Defective excitation-contraction (E-C) coupling is a hallmark of heart failure.18–20 Emerging evidence demonstrates that disruption of the transverse tubule (T-tubule) network is mechanistically involved in the development and progression of heart failure.21, 22 T-tubules are highly organized invaginations of surface membrane that form tightly physical couplings with the terminal cisternae of the sarcoplasmic reticulum (SR), termed cardiac dyads.23 Precise communication between the voltage-gated L-type Ca2+ channels (LTCCs) located mainly on the T-tubule membrane and Ca2+ release ryanodine receptor channels (RyRs) on the SR is essential for rapid electrical excitation, initiation and synchronous triggering of SR Ca2+ release, and therefore coordinated myocyte contraction.24, 25 Junctophilin-2(JP2), a member of the junctophilin family, spans the T-tubule and SR membranes and thereby plays an important role in the formation and maintenance of the cardiac dyad.26 Loss of JP2 expression results in T-tubule remodeling following pressure overload, as demonstrated by studies in cultured myocytes and a transgenic mouse model expressing JP2 shRNA.22, 27 Despite the substantial association in cardiac dysfunction between T-tubule remodeling and microtubule densification, it remains unclear if the latter two processes are mechanistically linked in the development of heart failure. In addition, progressive loss of T-tubule integrity is a long-standing and well-known phenotype in cultured adult cardiomyocytes.28–30 Related unresolved questions are how progressive T-tubule loss occurs in cultured myocytes and whether it shares common mechanisms with T-tubule remodeling in vivo in response to cardiac stress.

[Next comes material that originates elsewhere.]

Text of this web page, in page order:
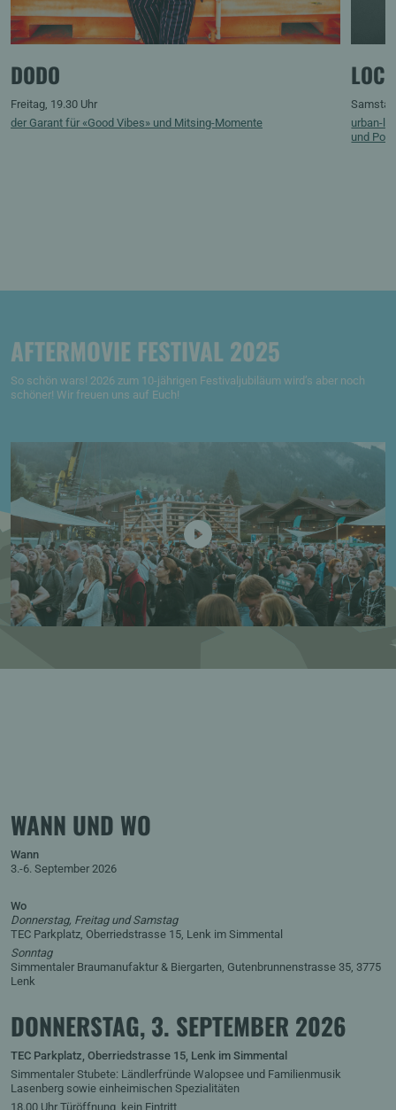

Using a transaortic banding (TAB) murine pressure overload cardiomyopathy model, we first established that treatment with the microtubule disrupting agent colchicine preserves cardiac function, and T-tubule integrity as demonstrated by in situ confocal imaging of Langendorff-perfused intact hearts. Our studies in cultured cardiomyocytes provided key mechanistic insights into how microtubules regulate T-tubule remodeling. Specifically, myocytes in culture undergo progressive loss of T-tubule organization with extended culture, accompanied by rearrangement and densification of microtubules. Microtubule polymerization/stabilization with taxol accelerates this T-tubule alteration, whereas microtubule depolymerization is protective. Genetic silencing of JP2 using an inducible cardiac-specific JP2 shRNA abrogates the protective effect of microtubule disruption. Moreover, pressure overload or microtubule stabilization induces marked redistribution of JP2 to the cell periphery, similar to that observed in failing human hearts. Lastly, Overexpression of a dominant-negative mutant of microtubule motor protein Kinesin 1 (also known as Kif5b) protected against JP2 redistribution and T-tubule remodeling. Analysis of Ca2+ handling properties demonstrate that microtubule depolymerization rescues E-C coupling, including an increase in the amplitude of Ca2+ transients and a reduction of Ca2+ sparks. These data collectively indicate that microtubule densification contributes to T-tubule remodeling in heart failure by altering JP2 distribution within the membrane system.
METHODS
Human Heart Samples
Left ventricular samples from patients with ischemic or dilated cardiomyopathies were obtained from explanted hearts at the University of Iowa Heart Failure Transplant Program. Non-failing donor hearts without evidence of overt cardiac dysfunction were obtained through organ donor networks/organ procurement agencies. For immunostaining experiments, a total of 10 left ventricular samples were studied, including 3 rejected healthy donor hearts, 7 end-stage heart failure patients with either ischemic heart disease (4) or with dilated cardiomyopathy (3). All human heart tissue samples were obtained under organ research donation protocols approved by the Institutional Review Boards at University of Iowa and Mayo Clinic.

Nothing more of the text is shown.